** Opening SUPPLIED DATA block **

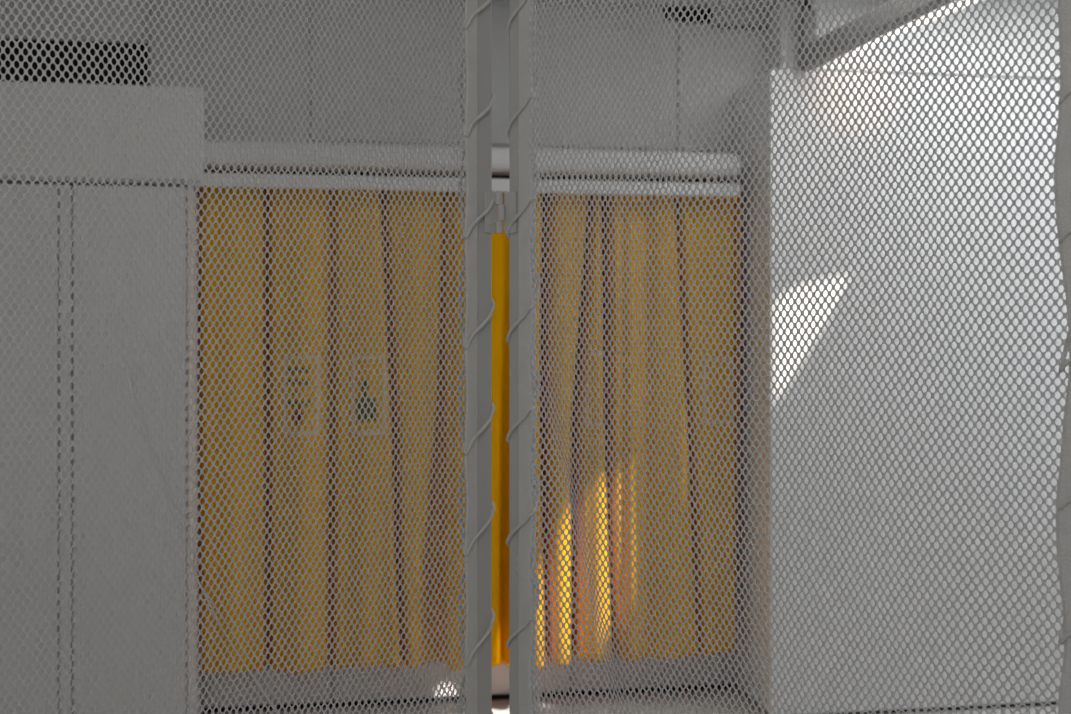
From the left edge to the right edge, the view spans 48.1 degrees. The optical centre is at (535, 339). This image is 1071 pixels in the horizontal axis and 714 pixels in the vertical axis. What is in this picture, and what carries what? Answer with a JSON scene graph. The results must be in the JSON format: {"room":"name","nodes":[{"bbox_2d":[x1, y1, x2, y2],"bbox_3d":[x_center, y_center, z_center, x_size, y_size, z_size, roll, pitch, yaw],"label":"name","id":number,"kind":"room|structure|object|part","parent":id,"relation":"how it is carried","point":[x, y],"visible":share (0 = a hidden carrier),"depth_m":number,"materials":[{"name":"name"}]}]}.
{"room":"sleeper train interior","nodes":[
{"label":"sleeper train interior","id":0,"kind":"room"},
{"bbox_2d":[0,0,1059,711],"bbox_3d":[-0.414,0.033,4.257,5.700,2.475,0.102,0,0,-9],"label":"wall","id":1,"kind":"structure","parent":0,"point":[51,2],"depth_m":4.05,"materials":[{"name":"white paint"}]},
{"bbox_2d":[0,38,148,85],"bbox_3d":[-1.603,-0.911,4.006,0.597,0.176,0.025,0,0,-9],"label":"air vent","id":2,"kind":"object","parent":1,"relation":"in","point":[61,42],"visible":0.33,"depth_m":4.01,"materials":[{"name":"black metal"}]},
{"bbox_2d":[150,1,308,142],"bbox_3d":[-1.041,-0.906,4.097,0.527,0.477,0.018,0,0,-9],"label":"wall panel","id":3,"kind":"object","parent":1,"relation":"attached to","point":[153,68],"visible":0.47,"depth_m":4.09,"materials":[{"name":"grey metal"}]},
{"bbox_2d":[203,652,723,707],"bbox_3d":[-0.224,1.139,4.223,1.832,0.218,0.025,0,0,-9],"label":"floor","id":4,"kind":"structure","parent":1,"relation":"attached to","point":[500,673],"depth_m":4.19,"materials":[{"name":"grey concrete"}]},
{"bbox_2d":[203,681,734,713],"bbox_3d":[-0.204,1.255,4.232,1.878,0.030,0.014,0,0,-9],"label":"trim","id":5,"kind":"structure","parent":1,"relation":"attached to","point":[494,696],"depth_m":4.21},
{"bbox_2d":[204,141,740,179],"bbox_3d":[-0.212,-0.600,4.097,1.819,0.076,0.280,0,0,-9],"label":"curtain rail","id":6,"kind":"object","parent":1,"relation":"attached to","point":[500,156],"visible":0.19,"depth_m":3.96,"materials":[{"name":"white metal"}]},
{"bbox_2d":[196,169,739,196],"bbox_3d":[-0.211,-0.527,4.106,1.812,0.069,0.258,0,0,-9],"label":"track","id":7,"kind":"object","parent":6,"relation":"attached to","point":[499,182],"visible":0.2,"depth_m":3.99,"materials":[{"name":"white metal"}]},
{"bbox_2d":[201,187,446,673],"bbox_3d":[-0.701,0.292,4.016,0.815,1.621,0.118,0,0,-9],"label":"curtain","id":8,"kind":"object","parent":7,"relation":"hanging from","point":[216,190],"visible":0.37,"depth_m":3.99,"materials":[{"name":"yellow fabric"}]},
{"bbox_3d":[-0.772,0.183,3.964,0.116,0.260,0.024,0,0,-15],"label":"printed frame","id":9,"kind":"part","parent":8,"relation":"part of","materials":[{"name":"yellow fabric"}]},
{"bbox_3d":[-0.554,0.185,4.001,0.113,0.262,0.015,0,0,-11],"label":"printed frame","id":10,"kind":"part","parent":8,"relation":"part of","materials":[{"name":"yellow fabric"}]},
{"bbox_2d":[311,0,676,148],"bbox_3d":[-0.132,-0.937,4.240,1.299,0.493,0.018,0,0,-9],"label":"wall panel","id":11,"kind":"object","parent":1,"relation":"attached to","point":[500,13],"visible":0.44,"depth_m":4.23,"materials":[{"name":"grey paint"}]},
{"bbox_2d":[446,191,740,670],"bbox_3d":[0.201,0.293,4.171,1.030,1.634,0.198,0,0,-9],"label":"curtain","id":12,"kind":"object","parent":1,"relation":"attached to","point":[500,242],"visible":0.41,"depth_m":4.14,"materials":[{"name":"yellow fabric"}]},
{"bbox_3d":[0.204,0.169,4.171,0.077,0.249,0.155,0,0,9],"label":"printed frame","id":13,"kind":"part","parent":12,"relation":"part of","materials":[{"name":"yellow fabric"}]},
{"bbox_3d":[0.637,0.177,4.175,0.114,0.229,0.010,0,0,-16],"label":"printed frame","id":14,"kind":"part","parent":12,"relation":"part of","materials":[{"name":"yellow fabric"}]},
{"bbox_2d":[663,7,711,22],"bbox_3d":[0.551,-1.176,4.343,0.179,0.046,0.024,0,0,-9],"label":"air vent","id":15,"kind":"object","parent":1,"relation":"in","point":[669,8],"visible":0.4,"depth_m":4.33,"materials":[{"name":"black metal"}]},
{"bbox_2d":[678,26,765,150],"bbox_3d":[0.690,-0.912,4.368,0.351,0.443,0.018,0,0,-9],"label":"wall panel","id":16,"kind":"object","parent":1,"relation":"attached to","point":[690,137],"visible":0.21,"depth_m":4.35,"materials":[{"name":"grey paint"}]},
{"bbox_2d":[724,652,733,683],"bbox_3d":[0.705,1.139,4.369,0.032,0.218,0.024,0,0,-9],"label":"baseboard","id":17,"kind":"structure","parent":1,"relation":"attached to","point":[726,654],"depth_m":4.36,"materials":[{"name":"grey"}]},
{"bbox_2d":[712,24,767,29],"bbox_3d":[0.777,-1.137,4.370,0.269,0.012,0.025,0,0,-9],"label":"trim","id":18,"kind":"structure","parent":1,"relation":"attached to","point":[718,25],"depth_m":4.36,"materials":[{"name":"grey metal"}]},
{"bbox_2d":[201,687,1057,713],"bbox_3d":[0.075,1.320,1.135,5.900,0.100,6.820,0,0,-9],"label":"floor","id":19,"kind":"structure","parent":0,"point":[498,706],"depth_m":4.15,"materials":[{"name":"grey concrete"}]},
{"bbox_2d":[0,81,203,713],"bbox_3d":[-2.105,0.248,3.689,2.142,2.045,0.360,0,0,-9],"label":"tall cabinet","id":20,"kind":"object","parent":19,"relation":"on","point":[3,83],"visible":0.4,"depth_m":3.65,"materials":[{"name":"white metal"}]},
{"bbox_3d":[-2.292,0.384,3.518,1.701,1.712,0.020,0,0,-9],"label":"door","id":21,"kind":"part","parent":20,"relation":"part of","materials":[{"name":"white paint"}]},
{"bbox_3d":[-1.243,0.384,3.682,0.332,1.712,0.020,0,0,-9],"label":"door","id":22,"kind":"part","parent":20,"relation":"part of","materials":[{"name":"white paint"}]},
{"bbox_2d":[0,0,1070,713],"bbox_3d":[-0.043,0.356,1.291,1.141,1.828,0.446,0,0,0],"label":"gate","id":23,"kind":"object","parent":19,"relation":"on","point":[484,210],"visible":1,"depth_m":1.29,"materials":[{"name":"metal"}]},
{"bbox_3d":[-0.075,0.305,1.488,0.049,1.726,0.038,0,0,-37],"label":"lacing cord","id":24,"kind":"part","parent":23,"relation":"part of","materials":[{"name":"grey metal"}]},
{"bbox_3d":[-0.012,0.267,1.488,0.046,1.540,0.038,0,0,37],"label":"lacing cord","id":25,"kind":"part","parent":23,"relation":"part of","materials":[{"name":"grey metal"}]},
{"bbox_3d":[0.503,0.330,1.093,0.043,1.634,0.038,0,0,38],"label":"lacing cord","id":26,"kind":"part","parent":23,"relation":"part of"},
{"bbox_2d":[734,69,1069,713],"bbox_3d":[1.587,0.183,4.317,1.688,2.173,0.380,0,0,-9],"label":"tall cabinet","id":27,"kind":"object","parent":19,"relation":"on","point":[969,78],"visible":0.4,"depth_m":4.08,"materials":[{"name":"white metal"}]},
{"bbox_2d":[765,0,801,71],"bbox_3d":[0.892,-1.054,4.324,0.078,0.293,0.167,0,0,-9],"label":"pillar","id":28,"kind":"structure","parent":27,"relation":"on","point":[781,1],"depth_m":4.24,"materials":[{"name":"white paint"}]},
{"bbox_2d":[811,0,957,75],"bbox_3d":[1.242,-1.054,4.223,0.566,0.295,0.020,0,0,-9],"label":"wall panel","id":29,"kind":"object","parent":27,"relation":"on","point":[812,1],"visible":0.02,"depth_m":4.18,"materials":[{"name":"white paint"}]},
{"bbox_2d":[800,8,815,46],"bbox_3d":[0.949,-1.049,4.177,0.044,0.201,0.040,0,0,-9],"label":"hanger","id":30,"kind":"object","parent":29,"relation":"attached to","point":[809,9],"visible":0.24,"depth_m":4.16,"materials":[{"name":"grey metal"}]},
{"bbox_2d":[816,0,1059,78],"bbox_3d":[1.681,-1.056,4.155,1.532,0.291,0.019,0,0,-9],"label":"wall","id":31,"kind":"structure","parent":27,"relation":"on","point":[1014,2],"depth_m":4.12,"materials":[{"name":"white paint"}]},
{"bbox_2d":[538,0,810,11],"bbox_3d":[0.091,-1.210,1.036,5.900,0.010,6.620,0,0,-9],"label":"ceiling","id":32,"kind":"structure","parent":0,"point":[566,1],"depth_m":4.30,"materials":[{"name":"grey paint"}]},
{"bbox_2d":[798,0,954,69],"bbox_3d":[1.261,-1.046,3.407,0.060,0.294,1.392,0,0,-32],"label":"beam","id":33,"kind":"structure","parent":32,"relation":"attached to","point":[930,2],"depth_m":3.74,"materials":[{"name":"grey metal"}]}
]}

** Closing SUPPLIED DATA block **

(WORK ITEM):
Only lines with the word "concrete" should be collected from the material.

(EXPECTED OUTPUT):
{"bbox_2d":[203,652,723,707],"bbox_3d":[-0.224,1.139,4.223,1.832,0.218,0.025,0,0,-9],"label":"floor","id":4,"kind":"structure","parent":1,"relation":"attached to","point":[500,673],"depth_m":4.19,"materials":[{"name":"grey concrete"}]},
{"bbox_2d":[201,687,1057,713],"bbox_3d":[0.075,1.320,1.135,5.900,0.100,6.820,0,0,-9],"label":"floor","id":19,"kind":"structure","parent":0,"point":[498,706],"depth_m":4.15,"materials":[{"name":"grey concrete"}]},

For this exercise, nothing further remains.